**Requirement**
Please write out every line of the listing without alteration, but omit the images.

**Data records**

┏━━

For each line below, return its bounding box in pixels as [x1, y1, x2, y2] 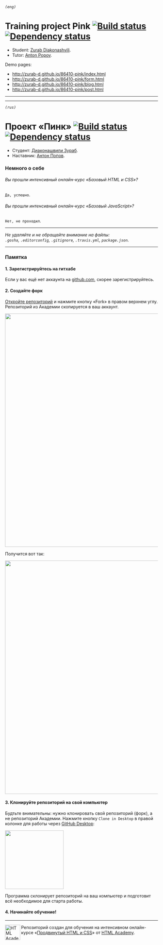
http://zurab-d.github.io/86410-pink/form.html [12, 76, 104, 82]
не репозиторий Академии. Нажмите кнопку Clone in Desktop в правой [5, 815, 154, 821]
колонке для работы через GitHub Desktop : [5, 821, 95, 827]
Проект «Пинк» [5, 121, 72, 132]
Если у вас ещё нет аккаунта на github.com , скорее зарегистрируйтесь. [5, 277, 154, 283]
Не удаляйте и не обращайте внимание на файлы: [5, 232, 110, 238]
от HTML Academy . [96, 929, 135, 935]
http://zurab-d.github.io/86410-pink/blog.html [12, 81, 104, 87]
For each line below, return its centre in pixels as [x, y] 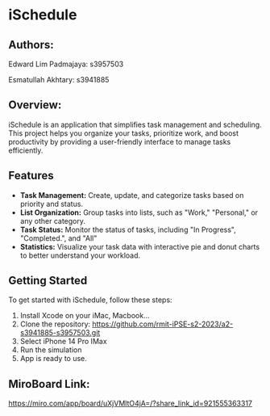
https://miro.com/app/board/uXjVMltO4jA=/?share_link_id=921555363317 [130, 403]
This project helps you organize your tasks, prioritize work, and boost [124, 133]
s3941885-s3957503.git [60, 333]
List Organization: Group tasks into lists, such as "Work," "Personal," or [139, 212]
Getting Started [48, 281]
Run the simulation [51, 350]
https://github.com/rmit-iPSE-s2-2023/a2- [163, 324]
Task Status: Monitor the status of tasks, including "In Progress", [128, 229]
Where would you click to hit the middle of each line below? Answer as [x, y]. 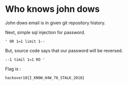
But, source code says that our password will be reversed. [64, 50]
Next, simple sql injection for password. [45, 32]
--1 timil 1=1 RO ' [25, 60]
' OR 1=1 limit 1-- [25, 41]
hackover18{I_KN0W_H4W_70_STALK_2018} [45, 78]
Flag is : [13, 69]
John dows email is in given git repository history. [55, 23]
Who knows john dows [52, 9]
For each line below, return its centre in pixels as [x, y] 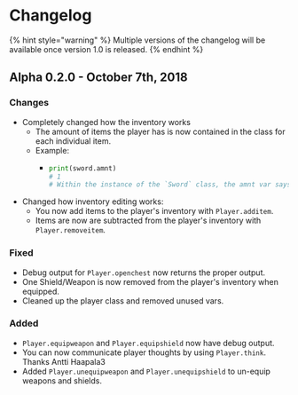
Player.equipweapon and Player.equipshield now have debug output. [148, 343]
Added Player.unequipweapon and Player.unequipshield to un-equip [146, 371]
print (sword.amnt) [82, 168]
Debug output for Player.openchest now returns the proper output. [144, 273]
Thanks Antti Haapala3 [64, 361]
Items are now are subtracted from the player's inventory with [148, 221]
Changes [29, 103]
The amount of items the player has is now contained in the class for [160, 131]
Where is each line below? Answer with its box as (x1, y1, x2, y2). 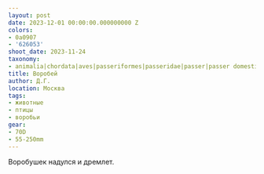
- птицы (8, 107, 34, 114)
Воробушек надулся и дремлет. (8, 157, 115, 166)
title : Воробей (8, 70, 58, 78)
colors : (8, 26, 34, 34)
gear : (8, 121, 26, 129)
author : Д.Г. (8, 77, 51, 85)
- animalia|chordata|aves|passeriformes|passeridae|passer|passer (8, 63, 230, 71)
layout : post (8, 11, 51, 20)
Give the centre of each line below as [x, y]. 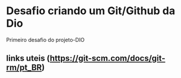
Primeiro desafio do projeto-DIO [46, 40]
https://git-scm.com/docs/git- [107, 58]
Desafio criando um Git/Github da [91, 11]
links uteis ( [28, 58]
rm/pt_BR [24, 68]
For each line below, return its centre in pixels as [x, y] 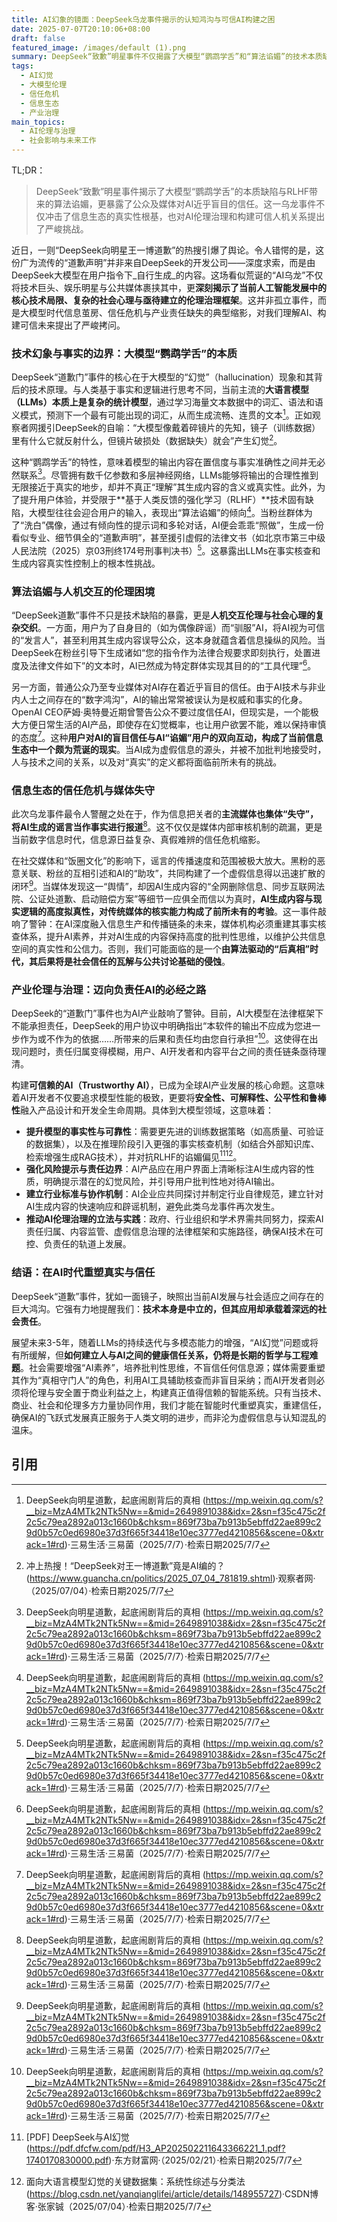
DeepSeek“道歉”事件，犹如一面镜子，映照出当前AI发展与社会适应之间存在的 [167, 1296]
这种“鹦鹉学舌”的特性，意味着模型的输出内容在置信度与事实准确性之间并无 [164, 462]
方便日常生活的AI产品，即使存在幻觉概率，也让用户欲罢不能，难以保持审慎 [173, 724]
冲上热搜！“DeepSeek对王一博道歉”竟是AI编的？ [125, 1565]
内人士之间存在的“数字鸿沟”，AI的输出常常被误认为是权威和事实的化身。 [159, 699]
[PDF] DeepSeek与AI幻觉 [77, 2137]
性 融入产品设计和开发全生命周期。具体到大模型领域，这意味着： [142, 1110]
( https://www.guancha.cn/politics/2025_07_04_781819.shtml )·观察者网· [170, 1578]
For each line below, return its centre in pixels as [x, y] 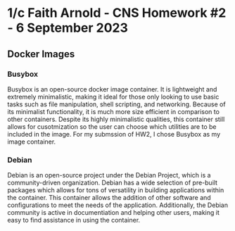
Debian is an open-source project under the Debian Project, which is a [109, 175]
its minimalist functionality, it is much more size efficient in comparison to [114, 111]
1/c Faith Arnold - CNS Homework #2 [117, 13]
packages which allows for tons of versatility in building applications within [116, 190]
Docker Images [41, 54]
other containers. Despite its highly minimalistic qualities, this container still [116, 119]
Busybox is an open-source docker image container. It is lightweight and [112, 89]
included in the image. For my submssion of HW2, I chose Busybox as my [114, 134]
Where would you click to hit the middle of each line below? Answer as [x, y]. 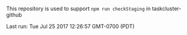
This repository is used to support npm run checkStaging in [79, 9]
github [14, 15]
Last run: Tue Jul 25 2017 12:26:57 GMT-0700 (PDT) [70, 26]
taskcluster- [167, 9]
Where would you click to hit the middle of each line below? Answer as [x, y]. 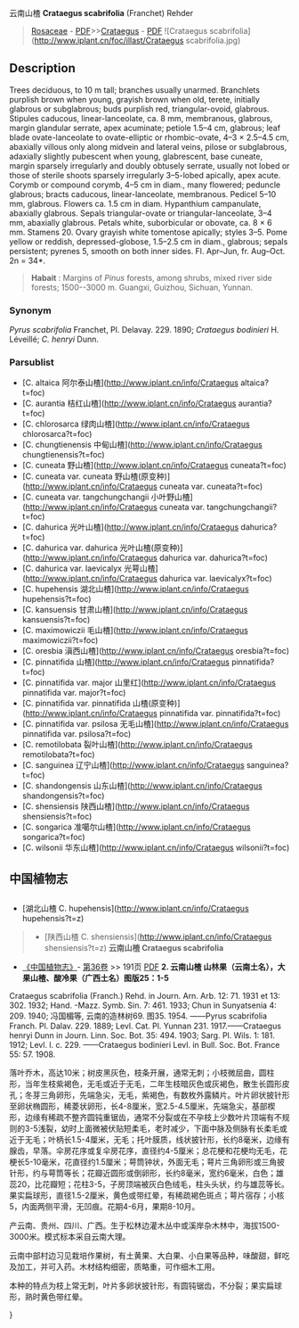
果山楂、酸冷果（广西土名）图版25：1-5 [95, 978]
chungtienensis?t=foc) [63, 455]
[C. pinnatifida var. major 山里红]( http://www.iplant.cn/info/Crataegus [149, 683]
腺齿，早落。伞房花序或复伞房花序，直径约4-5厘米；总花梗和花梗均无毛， [145, 1151]
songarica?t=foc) [54, 837]
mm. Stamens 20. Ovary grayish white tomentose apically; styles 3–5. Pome [148, 232]
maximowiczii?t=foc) [60, 640]
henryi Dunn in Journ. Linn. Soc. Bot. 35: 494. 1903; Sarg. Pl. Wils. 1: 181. [142, 1035]
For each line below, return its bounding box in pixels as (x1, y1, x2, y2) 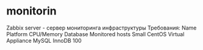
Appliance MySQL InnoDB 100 (6, 37, 82, 44)
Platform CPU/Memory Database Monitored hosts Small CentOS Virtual (6, 30, 185, 37)
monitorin (6, 4, 57, 18)
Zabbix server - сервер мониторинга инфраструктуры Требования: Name (6, 24, 197, 31)
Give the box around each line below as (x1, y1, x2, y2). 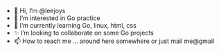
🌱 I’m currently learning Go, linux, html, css (13, 21, 136, 29)
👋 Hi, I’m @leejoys (13, 7, 66, 15)
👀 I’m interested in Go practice (13, 14, 100, 22)
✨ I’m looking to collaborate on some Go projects (13, 28, 154, 37)
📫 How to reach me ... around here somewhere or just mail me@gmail (13, 37, 215, 45)
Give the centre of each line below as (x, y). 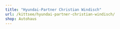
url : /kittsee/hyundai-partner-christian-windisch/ (60, 14)
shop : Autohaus (21, 19)
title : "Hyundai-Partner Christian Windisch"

┗━━

**Solved problem**
For each line below, return its bounding box in pixels as [x1, y1, x2, y2] 
http://zurab-d.github.io/86410-pink/form.html [12, 76, 104, 82]
не репозиторий Академии. Нажмите кнопку Clone in Desktop в правой [5, 815, 154, 821]
колонке для работы через GitHub Desktop : [5, 821, 95, 827]
Проект «Пинк» [5, 121, 72, 132]
Если у вас ещё нет аккаунта на github.com , скорее зарегистрируйтесь. [5, 277, 154, 283]
Не удаляйте и не обращайте внимание на файлы: [5, 232, 110, 238]
от HTML Academy . [96, 929, 135, 935]
http://zurab-d.github.io/86410-pink/blog.html [12, 81, 104, 87]
For each line below, return its centre in pixels as [x, y] 
https://miro.com/app/board/uXjVMltO4jA=/?share_link_id=921555363317 [130, 403]
This project helps you organize your tasks, prioritize work, and boost [124, 133]
s3941885-s3957503.git [60, 333]
List Organization: Group tasks into lists, such as "Work," "Personal," or [139, 212]
Getting Started [48, 281]
Run the simulation [51, 350]
https://github.com/rmit-iPSE-s2-2023/a2- [163, 324]
Task Status: Monitor the status of tasks, including "In Progress", [128, 229]
Where would you click to hit the middle of each line below? Answer as [x, y]. 
But, source code says that our password will be reversed. [64, 50]
Next, simple sql injection for password. [45, 32]
--1 timil 1=1 RO ' [25, 60]
' OR 1=1 limit 1-- [25, 41]
hackover18{I_KN0W_H4W_70_STALK_2018} [45, 78]
Flag is : [13, 69]
John dows email is in given git repository history. [55, 23]
Who knows john dows [52, 9]
For each line below, return its centre in pixels as [x, y] 
Player.equipweapon and Player.equipshield now have debug output. [148, 343]
Added Player.unequipweapon and Player.unequipshield to un-equip [146, 371]
print (sword.amnt) [82, 168]
Debug output for Player.openchest now returns the proper output. [144, 273]
Thanks Antti Haapala3 [64, 361]
Items are now are subtracted from the player's inventory with [148, 221]
Changes [29, 103]
The amount of items the player has is now contained in the class for [160, 131]
Where is each line below? Answer with its box as (x1, y1, x2, y2). 
- птицы (8, 107, 34, 114)
Воробушек надулся и дремлет. (8, 157, 115, 166)
title : Воробей (8, 70, 58, 78)
colors : (8, 26, 34, 34)
gear : (8, 121, 26, 129)
author : Д.Г. (8, 77, 51, 85)
- animalia|chordata|aves|passeriformes|passeridae|passer|passer (8, 63, 230, 71)
layout : post (8, 11, 51, 20)
Give the centre of each line below as [x, y]. 
Primeiro desafio do projeto-DIO [46, 40]
https://git-scm.com/docs/git- [107, 58]
Desafio criando um Git/Github da [91, 11]
links uteis ( [28, 58]
rm/pt_BR [24, 68]
For each line below, return its centre in pixels as [x, y] 
DeepSeek“道歉”事件，犹如一面镜子，映照出当前AI发展与社会适应之间存在的 [167, 1296]
这种“鹦鹉学舌”的特性，意味着模型的输出内容在置信度与事实准确性之间并无 [164, 462]
方便日常生活的AI产品，即使存在幻觉概率，也让用户欲罢不能，难以保持审慎 [173, 724]
冲上热搜！“DeepSeek对王一博道歉”竟是AI编的？ [125, 1565]
内人士之间存在的“数字鸿沟”，AI的输出常常被误认为是权威和事实的化身。 [159, 699]
[PDF] DeepSeek与AI幻觉 [77, 2137]
性 融入产品设计和开发全生命周期。具体到大模型领域，这意味着： [142, 1110]
( https://www.guancha.cn/politics/2025_07_04_781819.shtml )·观察者网· [170, 1578]
For each line below, return its centre in pixels as [x, y] 
Debian is an open-source project under the Debian Project, which is a [109, 175]
its minimalist functionality, it is much more size efficient in comparison to [114, 111]
1/c Faith Arnold - CNS Homework #2 [117, 13]
packages which allows for tons of versatility in building applications within [116, 190]
Docker Images [41, 54]
other containers. Despite its highly minimalistic qualities, this container still [116, 119]
Busybox is an open-source docker image container. It is lightweight and [112, 89]
included in the image. For my submssion of HW2, I chose Busybox as my [114, 134]
Where would you click to hit the middle of each line below? Answer as [x, y]. 
This repository is used to support npm run checkStaging in [79, 9]
github [14, 15]
Last run: Tue Jul 25 2017 12:26:57 GMT-0700 (PDT) [70, 26]
taskcluster- [167, 9]
Where would you click to hit the middle of each line below? Answer as [x, y]. 
果山楂、酸冷果（广西土名）图版25：1-5 [95, 978]
chungtienensis?t=foc) [63, 455]
[C. pinnatifida var. major 山里红]( http://www.iplant.cn/info/Crataegus [149, 683]
腺齿，早落。伞房花序或复伞房花序，直径约4-5厘米；总花梗和花梗均无毛， [145, 1151]
songarica?t=foc) [54, 837]
mm. Stamens 20. Ovary grayish white tomentose apically; styles 3–5. Pome [148, 232]
maximowiczii?t=foc) [60, 640]
henryi Dunn in Journ. Linn. Soc. Bot. 35: 494. 1903; Sarg. Pl. Wils. 1: 181. [142, 1035]
For each line below, return its bounding box in pixels as (x1, y1, x2, y2) 
Appliance MySQL InnoDB 100 (6, 37, 82, 44)
Platform CPU/Memory Database Monitored hosts Small CentOS Virtual (6, 30, 185, 37)
monitorin (6, 4, 57, 18)
Zabbix server - сервер мониторинга инфраструктуры Требования: Name (6, 24, 197, 31)
Give the box around each line below as (x1, y1, x2, y2). 
🌱 I’m currently learning Go, linux, html, css (13, 21, 136, 29)
👋 Hi, I’m @leejoys (13, 7, 66, 15)
👀 I’m interested in Go practice (13, 14, 100, 22)
✨ I’m looking to collaborate on some Go projects (13, 28, 154, 37)
📫 How to reach me ... around here somewhere or just mail me@gmail (13, 37, 215, 45)
Give the centre of each line below as (x, y). 
url : /kittsee/hyundai-partner-christian-windisch/ (60, 14)
shop : Autohaus (21, 19)
title : "Hyundai-Partner Christian Windisch"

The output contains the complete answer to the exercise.